A test rocket is fired up from rest. The net acceleration is 20m/s^2 upward and continues for 4.0 seconds, at which time the rocket engines cease firing. What maximum elevation does the rocket reach?
d = 1/2 (a)(t)^2 = 160 m
at rest, Vo = u = 0 m/s
I found the final velocity by using
v = u +at = 0 + (20)(4) = 80 m/s
d = vt
t = 160 m / 80 m/s = 2 s
I might be wrong at this
I know d= Vot - 1/2 (a)(t)^2
By any chance, what textbook are you using?
h=at²/2=20•16/2=160 m
To find the maximum elevation reached by the rocket, we can use the equations of motion.

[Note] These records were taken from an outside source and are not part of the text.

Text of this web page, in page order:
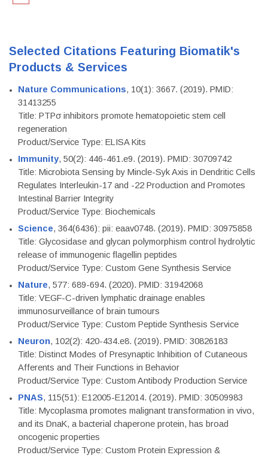
Selected Citations Featuring Biomatik's
Products & Services
Nature Communications, 10(1): 3667. (2019). PMID:
31413255
Title: PTPσ inhibitors promote hematopoietic stem cell
regeneration
Product/Service Type: ELISA Kits
Immunity, 50(2): 446-461.e9. (2019). PMID: 30709742
Title: Microbiota Sensing by Mincle-Syk Axis in Dendritic Cells
Regulates Interleukin-17 and -22 Production and Promotes
Intestinal Barrier Integrity
Product/Service Type: Biochemicals
Science, 364(6436): pii: eaav0748. (2019). PMID: 30975858
Title: Glycosidase and glycan polymorphism control hydrolytic
release of immunogenic flagellin peptides
Product/Service Type: Custom Gene Synthesis Service
Nature, 577: 689-694. (2020). PMID: 31942068
Title: VEGF-C-driven lymphatic drainage enables
immunosurveillance of brain tumours
Product/Service Type: Custom Peptide Synthesis Service
Neuron, 102(2): 420-434.e8. (2019). PMID: 30826183
Title: Distinct Modes of Presynaptic Inhibition of Cutaneous
Afferents and Their Functions in Behavior
Product/Service Type: Custom Antibody Production Service
PNAS, 115(51): E12005-E12014. (2019). PMID: 30509983
Title: Mycoplasma promotes malignant transformation in vivo,
and its DnaK, a bacterial chaperone protein, has broad
oncogenic properties
Product/Service Type: Custom Protein Expression &
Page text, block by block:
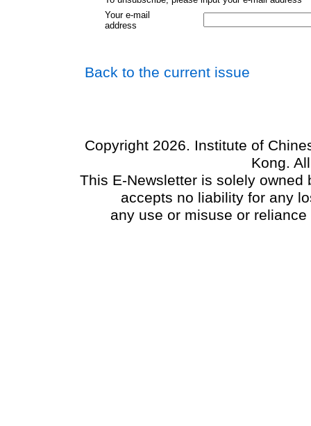
Your e-mail
address
Back to the current issue
Copyright 2026. Institute of
Kong.
This E-Newsletter is solely
accepts no liability for any
any use or misuse or
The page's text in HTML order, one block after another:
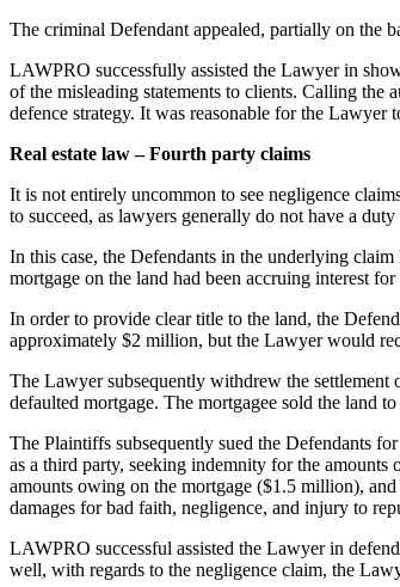
The criminal Defendant appealed, partially on the
LAWPRO successfully assisted the Lawyer in
of the misleading statements to clients. Calling the
defence strategy. It was reasonable for the Lawyer
Real estate law – Fourth party claims
It is not entirely uncommon to see negligence
to succeed, as lawyers generally do not have a
In this case, the Defendants in the underlying
mortgage on the land had been accruing interest
In order to provide clear title to the land, the
approximately $2 million, but the Lawyer would
The Lawyer subsequently withdrew the settlement
defaulted mortgage. The mortgagee sold the land
The Plaintiffs subsequently sued the Defendants
as a third party, seeking indemnity for the
amounts owing on the mortgage ($1.5 million),
damages for bad faith, negligence, and injury to
LAWPRO successful assisted the Lawyer in
well, with regards to the negligence claim, the
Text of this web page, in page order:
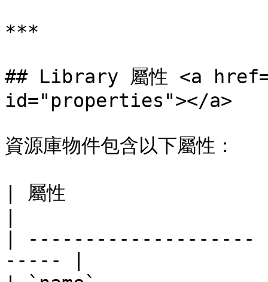
***
## Library 屬性 <a
id="properties"></a>
資源庫物件包含以下屬性：
| 屬性
|
----- |
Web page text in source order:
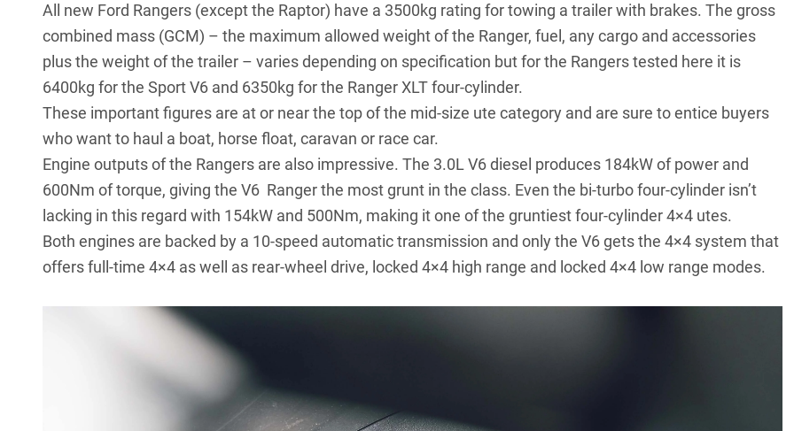
All new Ford Rangers (except the Raptor) have a 3500kg rating for towing a trailer with brakes. The gross
combined mass (GCM) – the maximum allowed weight of the Ranger, fuel, any cargo and accessories
plus the weight of the trailer – varies depending on specification but for the Rangers tested here it is
6400kg for the Sport V6 and 6350kg for the Ranger XLT four-cylinder.
These important figures are at or near the top of the mid-size ute category and are sure to entice buyers
who want to haul a boat, horse float, caravan or race car.
Engine outputs of the Rangers are also impressive. The 3.0L V6 diesel produces 184kW of power and
600Nm of torque, giving the V6 Ranger the most grunt in the class. Even the bi-turbo four-cylinder isn’t
lacking in this regard with 154kW and 500Nm, making it one of the gruntiest four-cylinder 4×4 utes.
Both engines are backed by a 10-speed automatic transmission and only the V6 gets the 4×4 system that
offers full-time 4×4 as well as rear-wheel drive, locked 4×4 high range and locked 4×4 low range modes.

The initial velocity of the rocket, u, is 0 m/s as it is fired up from rest.
The acceleration, a, is 20 m/s^2 upward, but we can consider it as -20 m/s^2 (negative sign denotes the opposite direction of the upward motion).
The time taken, t, is 4.0 seconds.
We need to find the maximum elevation (height), which we'll call H.
The equation that relates height, initial velocity, time, and acceleration is given by:
H = ut + (1/2)at^2
Substituting the given values:
H = 0 * 4.0 + (1/2)(-20)(4.0)^2
H = 0 + (1/2)(-20)(16)
H = 0 + (-10)(16)
H = -160 meters
The negative sign indicates that the rocket reached a maximum elevation of 160 meters below its starting point, i.e., it went in a downward direction.